This invention relates to a switched power supply operating with current mode regulation.
A switched power supply operating with current mode regulation may include a switching transistor which is coupled to the primary winding of a transformer and to a DC input voltage derived from the AC mains supply. The switching transistor is periodically switched between conduction and cutoff by a control voltage. The control voltage is supplied, for example, from an oscillator connected on the primary side of the transformer, or is generated on the secondary side of the transformer and then transferred to the primary side.
During the on-time of the switching transistor, magnetic energy is stored in the transformer from the input voltage source in the form of an upramping current flowing in the primary winding of the transformer. After the switching transistor is cut off, this stored magnetic energy is transferred via an induced voltage pulse to the secondary windings of the transformer. A corresponding charging current passes into the filter capacitors of the secondary side rectifier circuits.
The energy stored in the transformer is discharged into the secondary side rectifier circuits during the off-time of the switching transistor until current in the transformer secondary windings decreases to zero. Thereafter, a deadtime interval occurs when both the switching transistor and the rectifier circuits are nonconductive. The deadtime is terminated when the switching transistor is again switched into the conductive state and the transformer is again charged with magnetic energy in the form of current flowing in the primary winding.
During normal operation, the transformer is in the discharged state when the switching transistor is turned on. During malfunction or abnormal operation, a situation may arise where the discharge current of the transformer flows for a relatively long period in the secondary supply rectifier circuits and does not decrease to zero before the end of the off-time of the switching transistor. Such a situation may arise when the secondary side rectifier circuits are excessively loaded, when a short circuit is developed, or when components in the regulator control circuit fail. In this malfunction situation, the switching transistor undesirably becomes conductive to recharge the transformer before the transformer has been completely discharged. Such an operating mode is undesirable and may be hazardous because of the excessive currents and voltages that may be generated by the transformer.
Switched power supplies with current mode regulation typically employ one of two regulating schemes. One scheme requires that the switching transistor operate with a substantially constant on-time, and that the switching frequency be varied in a negative feedback fashion to control the output voltage. In the other scheme, the switching frequency is maintained substantially constant, and the on-time of the switching transistor is varied in a negative feedback fashion to control the output voltage. Regulation by varying frequency can present certain problems if the frequency crosses certain boundaries, for example, corresponding to the horizontal scanning frequencies f.sub.H and 2f.sub.H, where f.sub.H is approximately 15,734 Hz for an NTSC interlaced video signal. The greater the range of regulation necessary, the more likely the variable frequency is to cross one or more of the problem causing boundaries. The range of regulation is a function of the variables which must be compensated, for example, output power in the range of 10 watts to 100 watts and supply voltage in the range of 180 volts to 250 volts. Existing switched mode power supplies with variable frequency regulators cannot operate over such a range without crossing the boundaries. Regulation by varying frequency can also present problems under very light loading conditions, for example during standby operation. The operating frequency under these conditions can be undesirably high. On the other hand, a variable frequency regulator can respond quickly to overload and short circuit conditions by rapidly decreasing switching frequency, without necessarily turning off power to the load completely.

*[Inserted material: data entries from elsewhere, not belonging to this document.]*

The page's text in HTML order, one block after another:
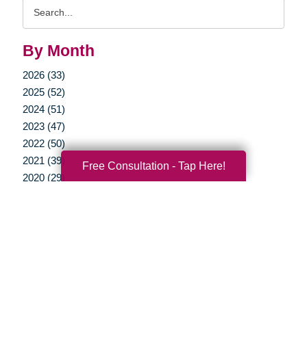
By Month
2026 (33)
2025 (52)
2024 (51)
2023 (47)
2022 (50)
2021 (39)
2020 (29)
Free Consultation - Tap Here!
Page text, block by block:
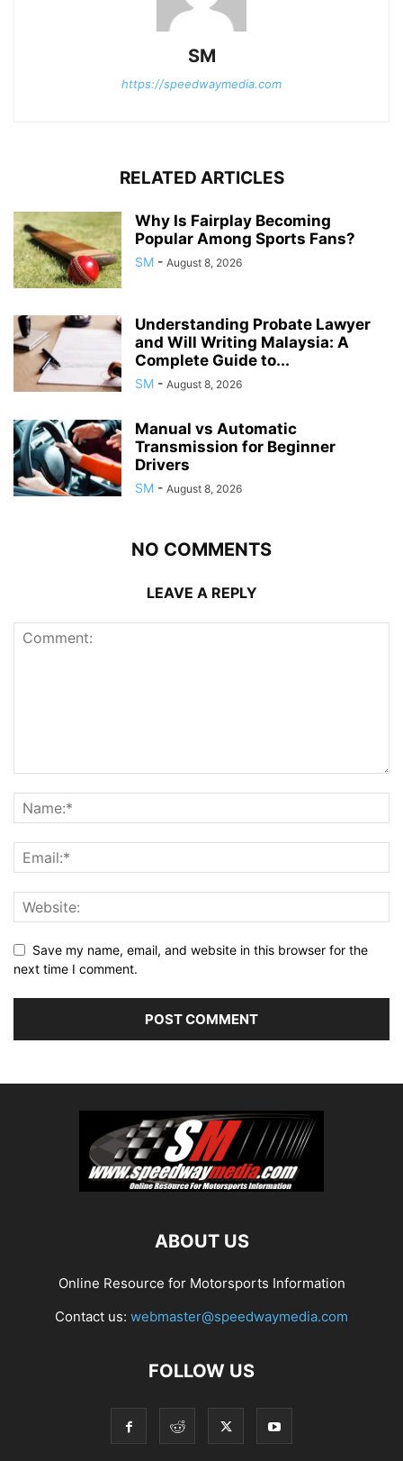
SM
https://speedwaymedia.com
RELATED ARTICLES
Why Is Fairplay Becoming
Popular Among Sports Fans?
SM - August 8, 2026
Understanding Probate Lawyer
and Will Writing Malaysia: A
Complete Guide to...
SM - August 8, 2026
Manual vs Automatic
Transmission for Beginner
Drivers
SM - August 8, 2026
NO COMMENTS
LEAVE A REPLY
Save my name, email, and website in this browser for the
next time I comment.
ABOUT US
Online Resource for Motorsports Information
Contact us: webmaster@speedwaymedia.com
FOLLOW US
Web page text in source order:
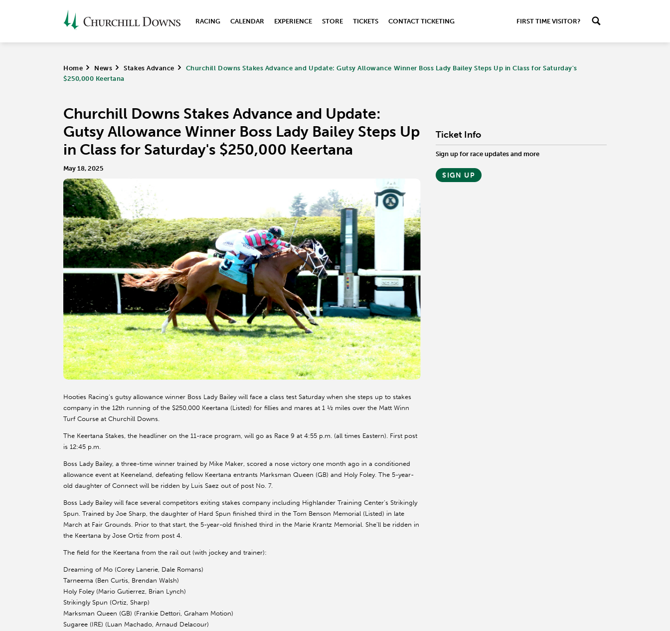
RACING CALENDAR EXPERIENCE STORE TICKETS CONTACT TICKETING FIRST TIME VISITOR?
Home > News > Stakes Advance >
Churchill Downs Stakes Advance and Update: Gutsy Allowance Winner Boss Lady Bailey Steps Up in Class for Saturday's
$250,000 Keertana
Churchill Downs Stakes Advance and Update:
Gutsy Allowance Winner Boss Lady Bailey Steps Up
in Class for Saturday's $250,000 Keertana
May 18, 2025
Hooties Racing’s gutsy allowance winner Boss Lady Bailey will face a class test Saturday when she steps up to stakes
company in the 12th running of the $250,000 Keertana (Listed) for fillies and mares at 1 ½ miles over the Matt Winn
Turf Course at Churchill Downs.
The Keertana Stakes, the headliner on the 11-race program, will go as Race 9 at 4:55 p.m. (all times Eastern). First post
is 12:45 p.m.
Boss Lady Bailey, a three-time winner trained by Mike Maker, scored a nose victory one month ago in a conditioned
allowance event at Keeneland, defeating fellow Keertana entrants Marksman Queen (GB) and Holy Foley. The 5-year-
old daughter of Connect will be ridden by Luis Saez out of post No. 7.
Boss Lady Bailey will face several competitors exiting stakes company including Highlander Training Center’s Strikingly
Spun. Trained by Joe Sharp, the daughter of Hard Spun finished third in the Tom Benson Memorial (Listed) in late
March at Fair Grounds. Prior to that start, the 5-year-old finished third in the Marie Krantz Memorial. She’ll be ridden in
the Keertana by Jose Ortiz from post 4.
The field for the Keertana from the rail out (with jockey and trainer):
Dreaming of Mo (Corey Lanerie, Dale Romans)
Tarneema (Ben Curtis, Brendan Walsh)
Holy Foley (Mario Gutierrez, Brian Lynch)
Strikingly Spun (Ortiz, Sharp)
Marksman Queen (GB) (Frankie Dettori, Graham Motion)
Sugaree (IRE) (Luan Machado, Arnaud Delacour)
Ticket Info
Sign up for race updates and more
SIGN UP
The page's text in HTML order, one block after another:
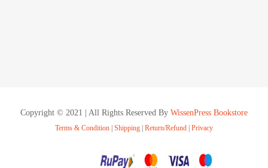
Copyright © 2021 | All Rights Reserved By WissenPress Bookstore
Terms & Condition Shipping Return/Refund Privacy
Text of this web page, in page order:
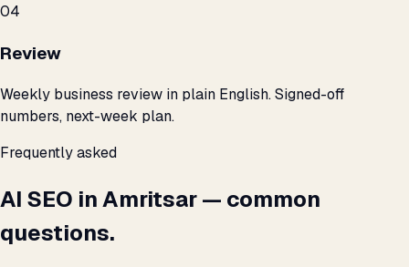
04
Review
Weekly business review in plain English. Signed-off
numbers, next-week plan.
Frequently asked
AI SEO in Amritsar — common
questions.
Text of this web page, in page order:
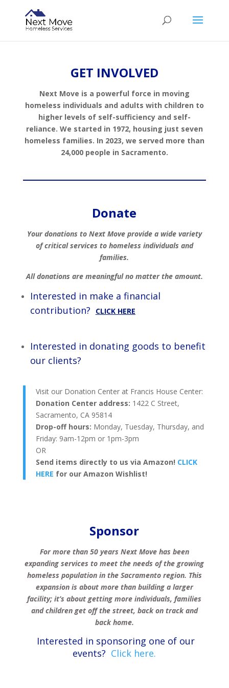
GET INVOLVED
Next Move is a powerful force in moving
homeless individuals and adults with children to
higher levels of self-sufficiency and self-
reliance. We started in 1972, housing just seven
homeless families. In 2023, we served more than
24,000 people in Sacramento.
Donate
Your donations to Next Move provide a wide variety
of critical services to homeless individuals and
families.
All donations are meaningful no matter the amount.
Interested in make a financial
contribution?
CLICK HERE
Interested in donating goods to benefit
our clients?
Visit our Donation Center at Francis House Center:
Donation Center address: 1422 C Street,
Sacramento, CA 95814
Drop-off hours: Monday, Tuesday, Thursday, and
Friday: 9am-12pm or 1pm-3pm
OR
Send items directly to us via Amazon! CLICK
HERE for our Amazon Wishlist!
Sponsor
For more than 50 years Next Move has been
expanding services to meet the needs of the growing
homeless population in the Sacramento region. This
expansion is about more than building a larger
facility; it’s about getting more individuals, families
and children get off the street, back on track and
back home.
Interested in sponsoring one of our
events? Click here.
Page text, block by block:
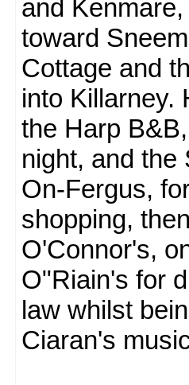
and
toward
Cottage and
into Killarney.
the Harp
night, and the
On-Fergus,
shopping,
O'Connor's,
O"Riain's for
law whilst
Ciaran's
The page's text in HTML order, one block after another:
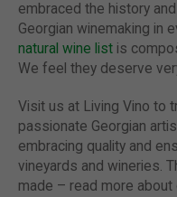
embraced the history
Georgian winemaking in
natural wine list is
We feel they deserve
Visit us at Living Vino to
passionate Georgian
embracing quality and
vineyards and wineries.
made – read more about
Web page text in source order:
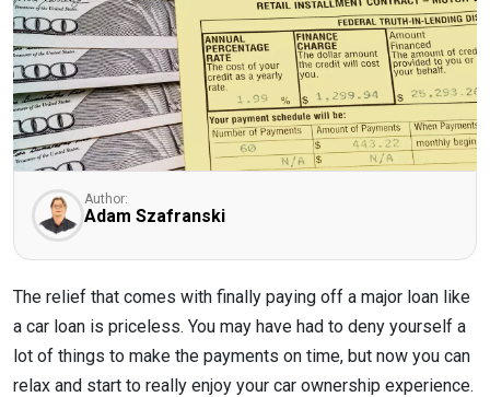
Author:
Adam Szafranski
The relief that comes with finally paying off a major loan like
a car loan is priceless. You may have had to deny yourself a
lot of things to make the payments on time, but now you can
relax and start to really enjoy your car ownership experience.
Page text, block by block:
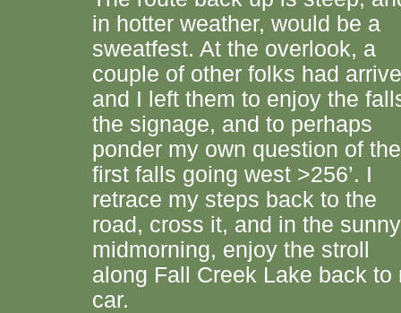
in hotter weather, would be a
sweatfest. At the overlook, a
couple of other folks had
and I left them to enjoy the
the signage, and to perhaps
ponder my own question of the
first falls going west >256’. I
retrace my steps back to the
road, cross it, and in the sunny
midmorning, enjoy the stroll
along Fall Creek Lake back to
car.
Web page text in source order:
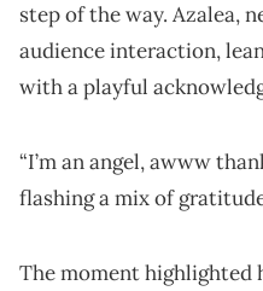
step of the way. Azalea,
audience interaction,
with a playful
“I’m an angel, awww
flashing a mix of
The moment highlighted
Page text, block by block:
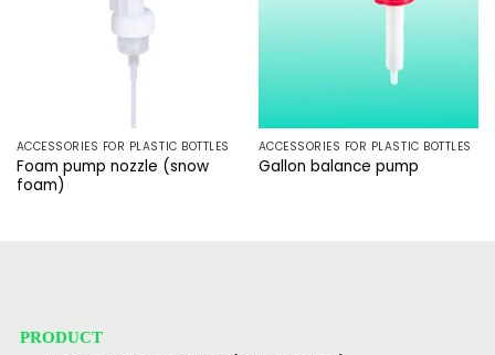
ACCESSORIES FOR PLASTIC BOTTLES
Foam pump nozzle (snow
foam)
ACCESSORIES FOR PLASTIC BOTTLES
Gallon balance pump
PRODUCT
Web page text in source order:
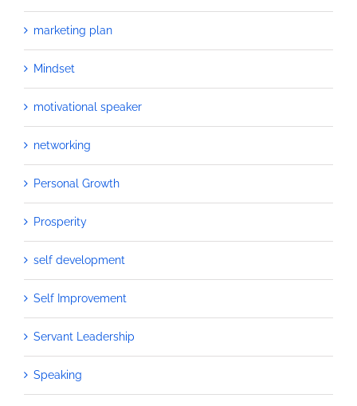
marketing plan
Mindset
motivational speaker
networking
Personal Growth
Prosperity
self development
Self Improvement
Servant Leadership
Speaking
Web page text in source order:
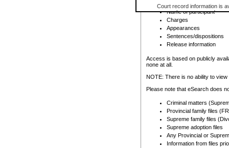
Court record information is
research purposes and may
resale or other commercial
Office of the Chief Justice
Office of the Chief Justice
information) or Office of the
court record information
Any other use of CSO or
to CSO and may be subject
Registry location
Name of participant
Charges
Appearances
Sentences/dispositions
Release information
Access is based on publicly
none at all.
NOTE: There is no ability to
Please note that eSearch does
Criminal matters
Provincial family files
Supreme family files
Supreme adoption files
Any Provincial or
Information from files
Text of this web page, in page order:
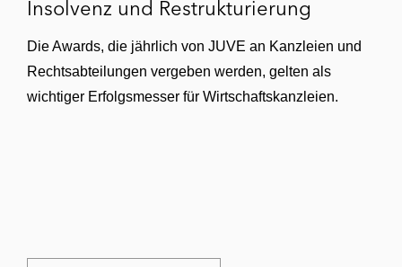
Insolvenz und Restrukturierung
Die Awards, die jährlich von JUVE an Kanzleien und
Rechtsabteilungen vergeben werden, gelten als
wichtiger Erfolgsmesser für Wirtschaftskanzleien.
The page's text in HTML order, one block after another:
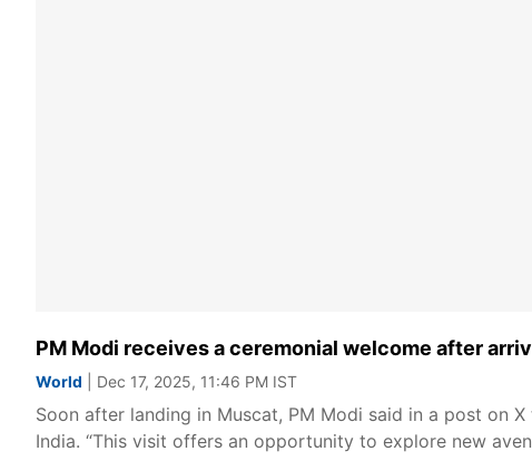
PM Modi receives a ceremonial welcome after
World | Dec 17, 2025, 11:46 PM IST
Soon after landing in Muscat, PM Modi said in a post on
India. “This visit offers an opportunity to explore new
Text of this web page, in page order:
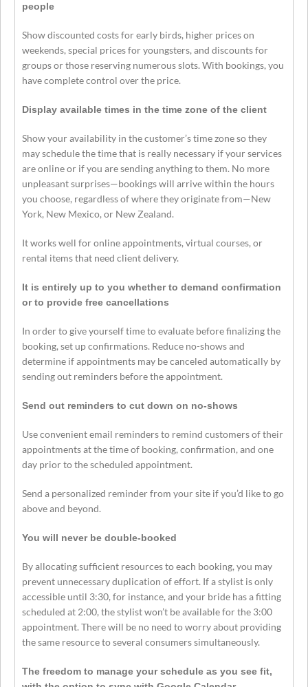
people
Show discounted costs for early birds, higher prices on
weekends, special prices for youngsters, and discounts for
groups or those reserving numerous slots. With bookings, you
have complete control over the price.
Display available times in the time zone of the client
Show your availability in the customer’s time zone so they
may schedule the time that is really necessary if your services
are online or if you are sending anything to them. No more
unpleasant surprises—bookings will arrive within the hours
you choose, regardless of where they originate from—New
York, New Mexico, or New Zealand.
It works well for online appointments, virtual courses, or
rental items that need client delivery.
It is entirely up to you whether to demand confirmation
or to provide free cancellations
In order to give yourself time to evaluate before finalizing the
booking, set up confirmations. Reduce no-shows and
determine if appointments may be canceled automatically by
sending out reminders before the appointment.
Send out reminders to cut down on no-shows
Use convenient email reminders to remind customers of their
appointments at the time of booking, confirmation, and one
day prior to the scheduled appointment.
Send a personalized reminder from your site if you’d like to go
above and beyond.
You will never be double-booked
By allocating sufficient resources to each booking, you may
prevent unnecessary duplication of effort. If a stylist is only
accessible until 3:30, for instance, and your bride has a fitting
scheduled at 2:00, the stylist won’t be available for the 3:00
appointment. There will be no need to worry about providing
the same resource to several consumers simultaneously.
The freedom to manage your schedule as you see fit,
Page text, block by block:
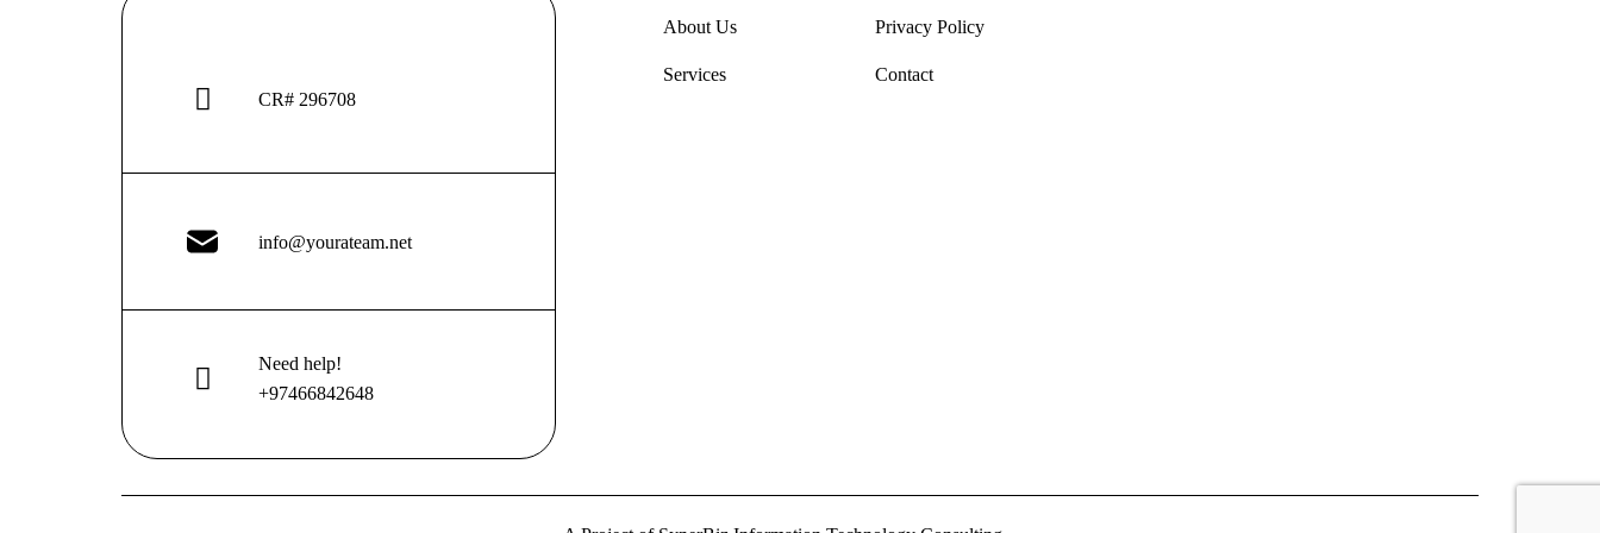
CR# 296708
info@yourateam.net
Need help!
+97466842648
About Us
Services
Privacy Policy
Contact
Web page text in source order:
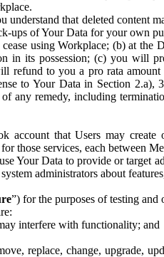
that deleted content
ups of Your Data for your own
using Workplace; (b) at the
in its possession; (c) you will
refund to you a pro rata
to Your Data in Section 2.a),
any remedy, including
account that Users may create
those services, each between
Your Data to provide or target
administrators about
”) for the purposes of testing and
interfere with functionality; and
replace, change, upgrade,
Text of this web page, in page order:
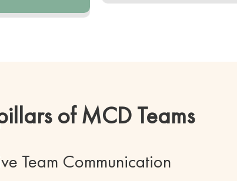
of MCD Teams
Team Communication
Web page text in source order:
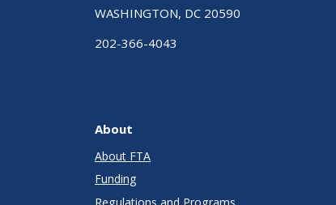
WASHINGTON, DC 20590
202-366-4043
About
About FTA
Funding
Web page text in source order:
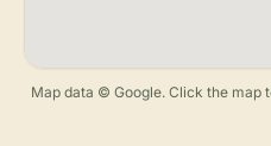
Map data © Google. Click the map
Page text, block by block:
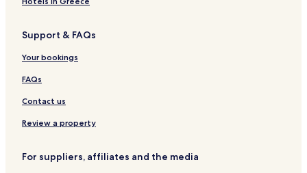
y
a
g
A
d
u
l
s
l
K
r
l
a
Support & FAQs
Your bookings
FAQs
Contact us
Review a property
For suppliers, affiliates and the media
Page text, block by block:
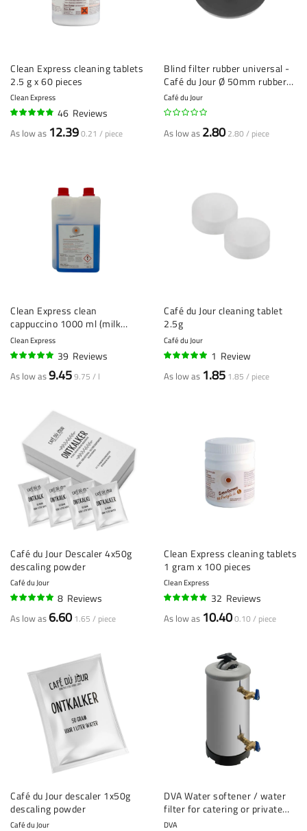
Clean Express cleaning tablets
2.5 g x 60 pieces
Clean Express
46 Reviews
As low as 12.390.21 / piece
Blind filter rubber universal -
Café du Jour Ø 50mm rubber
blind filter - Espresso
Machine Cleaning Tool
Café du Jour
As low as 2.80 2.80 / piece
Clean Express clean
cappuccino 1000 ml (milk
cleaner / cappuccino cleaner)
Clean Express
39 Reviews
As low as9.459.75 / l
Café du Jour cleaning tablet
2.5g
Café du Jour
1 Review
As low as 1.85 1.85 / piece
Café du Jour Descaler 4x50g
descaling powder
Café du Jour
8 Reviews
As low as 6.60 1.65 / piece
Clean Express cleaning tablets
1 gram x 100 pieces
Clean Express
32 Reviews
As low as 10.400.10 / piece
Café du Jour descaler 1x50g
descaling powder
Café du Jour
DVA Water softener / water
filter for catering or private
use
DVA

Regulation by constant frequency offers the advantage of operation at a frequency likely to undergo only small variations at most, and in any event too small to cross any of the problem causing boundaries. Regulation by constant frequency also offers the advantage of preventing high frequency operation under light loading conditions. However, regulation by constant frequency can be difficult to implement in conjunction with an overload protection scheme, which must override the tendency of the regulator to supply more and more energy to the load as the output voltage falls to levels indicative of overload or short circuit conditions. Even if the sense of the pulse width modulation were reversed during overload, so that the pulse width or on-time was reduced, the power would be reduced until no power was produced at all, although a complete shutdown due to a temporary overload condition may not be desirable. Very little range would be available between normal operation and complete shutdown. Moreover, regulation by constant frequency can be inappropriate during power supply start-up.